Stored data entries
┌──

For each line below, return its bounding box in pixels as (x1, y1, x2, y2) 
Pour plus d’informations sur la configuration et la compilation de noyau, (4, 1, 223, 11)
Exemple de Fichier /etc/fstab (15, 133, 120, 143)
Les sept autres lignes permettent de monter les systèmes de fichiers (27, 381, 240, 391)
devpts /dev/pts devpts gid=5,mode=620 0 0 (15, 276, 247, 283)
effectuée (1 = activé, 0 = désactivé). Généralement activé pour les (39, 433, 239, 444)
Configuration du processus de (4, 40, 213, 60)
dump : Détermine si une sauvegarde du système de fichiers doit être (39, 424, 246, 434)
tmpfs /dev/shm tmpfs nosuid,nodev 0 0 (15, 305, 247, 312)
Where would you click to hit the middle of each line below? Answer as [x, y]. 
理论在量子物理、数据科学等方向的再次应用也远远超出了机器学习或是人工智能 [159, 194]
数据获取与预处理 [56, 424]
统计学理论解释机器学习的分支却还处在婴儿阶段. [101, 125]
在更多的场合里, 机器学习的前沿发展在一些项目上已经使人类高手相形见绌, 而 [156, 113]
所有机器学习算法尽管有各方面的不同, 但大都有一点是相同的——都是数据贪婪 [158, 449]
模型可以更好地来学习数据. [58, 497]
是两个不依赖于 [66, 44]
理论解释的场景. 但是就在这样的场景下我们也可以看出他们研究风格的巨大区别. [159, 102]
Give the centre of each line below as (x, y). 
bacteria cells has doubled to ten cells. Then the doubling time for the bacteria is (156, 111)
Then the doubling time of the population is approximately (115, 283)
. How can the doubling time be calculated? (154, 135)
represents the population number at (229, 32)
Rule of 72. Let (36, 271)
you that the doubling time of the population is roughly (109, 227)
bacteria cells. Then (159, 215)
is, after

└──

DESCRIPTION OF THE TASK
When a line among the entries contains "each", pull that line out.

RESPONSE TO THIS TASK
For each line below, return its bounding box in pixels as (x1, y1, x2, y2) 
Where would you click to hit the middle of each line below? Answer as [x, y]. 
Give the centre of each line below as (x, y). 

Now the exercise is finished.